[Records from a data collection]
[Start of section]
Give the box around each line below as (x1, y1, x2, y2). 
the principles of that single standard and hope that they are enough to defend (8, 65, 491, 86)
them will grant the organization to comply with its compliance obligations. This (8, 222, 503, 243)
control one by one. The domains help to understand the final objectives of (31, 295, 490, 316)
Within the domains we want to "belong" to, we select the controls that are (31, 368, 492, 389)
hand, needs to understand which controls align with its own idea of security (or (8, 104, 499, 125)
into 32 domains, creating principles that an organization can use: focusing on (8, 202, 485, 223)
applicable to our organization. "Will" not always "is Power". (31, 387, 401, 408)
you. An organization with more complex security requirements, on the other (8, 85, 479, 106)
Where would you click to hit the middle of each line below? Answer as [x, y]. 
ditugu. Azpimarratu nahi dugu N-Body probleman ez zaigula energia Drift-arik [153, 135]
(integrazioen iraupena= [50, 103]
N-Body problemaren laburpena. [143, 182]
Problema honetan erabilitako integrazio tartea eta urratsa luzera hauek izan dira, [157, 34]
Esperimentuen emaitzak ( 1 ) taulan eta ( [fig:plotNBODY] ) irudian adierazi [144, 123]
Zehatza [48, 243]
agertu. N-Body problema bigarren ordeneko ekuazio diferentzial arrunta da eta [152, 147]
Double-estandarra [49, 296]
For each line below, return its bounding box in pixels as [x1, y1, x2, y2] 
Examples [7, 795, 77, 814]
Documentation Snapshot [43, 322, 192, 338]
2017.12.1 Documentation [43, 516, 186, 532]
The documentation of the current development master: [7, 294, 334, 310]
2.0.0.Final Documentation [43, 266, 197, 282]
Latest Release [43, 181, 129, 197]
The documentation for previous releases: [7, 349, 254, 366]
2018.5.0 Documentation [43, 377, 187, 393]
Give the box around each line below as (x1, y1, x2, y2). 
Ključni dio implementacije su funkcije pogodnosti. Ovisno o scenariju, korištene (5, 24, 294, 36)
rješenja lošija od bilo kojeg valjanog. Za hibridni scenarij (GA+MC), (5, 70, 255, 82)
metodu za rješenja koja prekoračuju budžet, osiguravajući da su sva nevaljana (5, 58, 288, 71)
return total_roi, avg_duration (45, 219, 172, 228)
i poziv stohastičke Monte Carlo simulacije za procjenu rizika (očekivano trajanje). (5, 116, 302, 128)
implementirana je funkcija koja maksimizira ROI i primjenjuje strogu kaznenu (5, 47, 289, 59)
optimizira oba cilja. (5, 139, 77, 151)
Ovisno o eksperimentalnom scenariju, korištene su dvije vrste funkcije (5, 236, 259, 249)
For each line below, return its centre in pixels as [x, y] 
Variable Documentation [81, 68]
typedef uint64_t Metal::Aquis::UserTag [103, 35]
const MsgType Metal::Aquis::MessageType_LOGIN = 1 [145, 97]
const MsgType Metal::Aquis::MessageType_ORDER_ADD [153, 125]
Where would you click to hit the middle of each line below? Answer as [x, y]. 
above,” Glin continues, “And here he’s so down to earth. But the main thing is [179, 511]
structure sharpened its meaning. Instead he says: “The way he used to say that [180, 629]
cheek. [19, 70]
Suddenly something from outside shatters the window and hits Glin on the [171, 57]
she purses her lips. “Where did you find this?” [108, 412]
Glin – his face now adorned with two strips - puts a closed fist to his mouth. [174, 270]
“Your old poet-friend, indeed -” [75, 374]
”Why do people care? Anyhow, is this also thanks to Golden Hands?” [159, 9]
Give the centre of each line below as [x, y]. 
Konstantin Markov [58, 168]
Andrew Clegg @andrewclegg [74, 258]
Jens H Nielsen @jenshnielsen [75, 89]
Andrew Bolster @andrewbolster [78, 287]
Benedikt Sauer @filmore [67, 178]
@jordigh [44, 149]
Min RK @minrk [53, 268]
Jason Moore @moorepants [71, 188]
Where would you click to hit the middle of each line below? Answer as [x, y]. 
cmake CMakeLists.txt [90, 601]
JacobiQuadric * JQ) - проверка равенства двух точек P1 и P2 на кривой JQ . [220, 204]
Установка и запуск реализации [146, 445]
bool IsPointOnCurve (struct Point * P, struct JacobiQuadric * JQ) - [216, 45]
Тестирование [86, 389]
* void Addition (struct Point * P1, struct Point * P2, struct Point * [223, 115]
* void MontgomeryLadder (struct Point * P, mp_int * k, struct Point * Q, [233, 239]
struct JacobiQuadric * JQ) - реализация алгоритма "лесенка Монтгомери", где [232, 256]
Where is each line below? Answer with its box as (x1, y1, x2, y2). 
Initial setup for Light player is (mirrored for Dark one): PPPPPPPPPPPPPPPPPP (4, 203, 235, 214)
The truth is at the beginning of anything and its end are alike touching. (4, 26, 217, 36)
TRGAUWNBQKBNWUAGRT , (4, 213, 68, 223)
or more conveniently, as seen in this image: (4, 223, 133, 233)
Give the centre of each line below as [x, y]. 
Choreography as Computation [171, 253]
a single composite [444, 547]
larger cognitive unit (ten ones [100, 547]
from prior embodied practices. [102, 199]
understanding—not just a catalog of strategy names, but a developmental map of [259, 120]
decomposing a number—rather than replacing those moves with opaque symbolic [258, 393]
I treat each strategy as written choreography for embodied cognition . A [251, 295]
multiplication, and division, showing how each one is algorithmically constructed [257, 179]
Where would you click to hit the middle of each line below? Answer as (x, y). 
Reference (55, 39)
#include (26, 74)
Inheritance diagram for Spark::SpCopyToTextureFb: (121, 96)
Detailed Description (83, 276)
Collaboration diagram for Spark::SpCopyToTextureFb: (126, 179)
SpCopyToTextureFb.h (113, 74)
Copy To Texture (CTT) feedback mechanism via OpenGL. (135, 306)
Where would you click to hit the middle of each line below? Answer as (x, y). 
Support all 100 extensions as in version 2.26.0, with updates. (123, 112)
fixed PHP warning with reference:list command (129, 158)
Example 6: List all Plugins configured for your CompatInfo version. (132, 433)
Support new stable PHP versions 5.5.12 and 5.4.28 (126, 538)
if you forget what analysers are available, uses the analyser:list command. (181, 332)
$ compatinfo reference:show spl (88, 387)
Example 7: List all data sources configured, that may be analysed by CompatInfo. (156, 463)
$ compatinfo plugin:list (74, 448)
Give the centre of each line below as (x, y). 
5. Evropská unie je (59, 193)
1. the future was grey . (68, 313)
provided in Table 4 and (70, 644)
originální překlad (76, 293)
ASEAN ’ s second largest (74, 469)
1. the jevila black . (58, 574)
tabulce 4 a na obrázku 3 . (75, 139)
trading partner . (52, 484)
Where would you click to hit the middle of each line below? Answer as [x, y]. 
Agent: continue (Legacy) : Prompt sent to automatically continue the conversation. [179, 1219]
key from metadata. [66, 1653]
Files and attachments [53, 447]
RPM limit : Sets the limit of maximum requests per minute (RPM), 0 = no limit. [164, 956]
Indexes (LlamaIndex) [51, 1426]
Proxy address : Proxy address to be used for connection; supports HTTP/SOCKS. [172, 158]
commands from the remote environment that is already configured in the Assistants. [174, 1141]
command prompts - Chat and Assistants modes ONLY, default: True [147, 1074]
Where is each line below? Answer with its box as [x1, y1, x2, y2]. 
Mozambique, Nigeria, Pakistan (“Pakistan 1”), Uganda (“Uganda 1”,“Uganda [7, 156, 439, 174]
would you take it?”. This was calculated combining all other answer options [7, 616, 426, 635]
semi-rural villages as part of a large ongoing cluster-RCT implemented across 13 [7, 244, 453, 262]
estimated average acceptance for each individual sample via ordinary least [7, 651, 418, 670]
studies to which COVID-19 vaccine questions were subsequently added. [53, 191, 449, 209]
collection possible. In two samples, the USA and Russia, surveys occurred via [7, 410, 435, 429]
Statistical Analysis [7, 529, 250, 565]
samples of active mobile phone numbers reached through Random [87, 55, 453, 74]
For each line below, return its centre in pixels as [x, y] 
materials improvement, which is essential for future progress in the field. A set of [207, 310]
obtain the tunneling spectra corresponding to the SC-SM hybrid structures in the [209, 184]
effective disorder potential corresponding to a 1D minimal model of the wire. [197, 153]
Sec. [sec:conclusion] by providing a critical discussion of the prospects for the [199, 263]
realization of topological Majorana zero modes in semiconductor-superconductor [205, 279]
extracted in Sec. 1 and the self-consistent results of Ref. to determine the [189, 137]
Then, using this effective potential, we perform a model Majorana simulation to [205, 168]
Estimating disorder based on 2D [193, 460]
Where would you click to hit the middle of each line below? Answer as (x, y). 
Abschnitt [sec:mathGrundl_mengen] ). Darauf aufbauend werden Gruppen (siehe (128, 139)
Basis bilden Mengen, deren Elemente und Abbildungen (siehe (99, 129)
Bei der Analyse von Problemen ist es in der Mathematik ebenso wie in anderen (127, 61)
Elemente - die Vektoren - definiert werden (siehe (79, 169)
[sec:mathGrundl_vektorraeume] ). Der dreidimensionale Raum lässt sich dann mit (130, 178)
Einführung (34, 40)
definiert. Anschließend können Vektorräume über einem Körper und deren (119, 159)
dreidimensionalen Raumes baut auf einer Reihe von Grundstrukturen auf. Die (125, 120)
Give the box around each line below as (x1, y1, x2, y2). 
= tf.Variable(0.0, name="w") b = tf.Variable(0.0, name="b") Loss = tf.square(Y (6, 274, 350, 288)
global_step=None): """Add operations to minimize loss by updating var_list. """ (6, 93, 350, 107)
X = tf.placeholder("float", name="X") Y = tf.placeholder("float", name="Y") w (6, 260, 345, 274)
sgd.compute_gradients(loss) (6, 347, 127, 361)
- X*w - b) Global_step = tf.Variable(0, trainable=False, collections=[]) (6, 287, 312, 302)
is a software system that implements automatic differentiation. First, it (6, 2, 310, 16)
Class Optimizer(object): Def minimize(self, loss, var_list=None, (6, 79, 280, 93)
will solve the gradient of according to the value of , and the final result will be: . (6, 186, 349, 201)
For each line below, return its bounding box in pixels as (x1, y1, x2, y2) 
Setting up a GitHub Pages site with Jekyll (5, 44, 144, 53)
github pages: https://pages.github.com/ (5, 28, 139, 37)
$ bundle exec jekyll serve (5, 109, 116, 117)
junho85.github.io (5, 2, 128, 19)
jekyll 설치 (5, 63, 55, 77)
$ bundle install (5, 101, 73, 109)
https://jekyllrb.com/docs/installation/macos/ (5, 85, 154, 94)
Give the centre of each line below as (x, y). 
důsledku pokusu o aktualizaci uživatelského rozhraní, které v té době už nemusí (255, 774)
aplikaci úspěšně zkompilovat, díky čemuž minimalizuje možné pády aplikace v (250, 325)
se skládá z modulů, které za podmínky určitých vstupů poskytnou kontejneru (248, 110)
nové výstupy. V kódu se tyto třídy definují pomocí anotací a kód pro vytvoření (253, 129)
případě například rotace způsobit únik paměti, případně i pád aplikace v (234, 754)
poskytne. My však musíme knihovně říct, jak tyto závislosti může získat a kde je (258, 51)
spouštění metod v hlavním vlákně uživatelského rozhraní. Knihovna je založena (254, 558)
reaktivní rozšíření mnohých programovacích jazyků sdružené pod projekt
[End of section]
**Exercise instructions:**
Starting at the line that has "jekyll 설치 (5, 63, 55, 77)" in the records above, restate word for word every line until the one that has "případě například rotace", and include that one as well.

**Exercise solution:**
jekyll 설치 (5, 63, 55, 77)
$ bundle install (5, 101, 73, 109)
https://jekyllrb.com/docs/installation/macos/ (5, 85, 154, 94)
Give the centre of each line below as (x, y). 
důsledku pokusu o aktualizaci uživatelského rozhraní, které v té době už nemusí (255, 774)
aplikaci úspěšně zkompilovat, díky čemuž minimalizuje možné pády aplikace v (250, 325)
se skládá z modulů, které za podmínky určitých vstupů poskytnou kontejneru (248, 110)
nové výstupy. V kódu se tyto třídy definují pomocí anotací a kód pro vytvoření (253, 129)
případě například rotace způsobit únik paměti, případně i pád aplikace v (234, 754)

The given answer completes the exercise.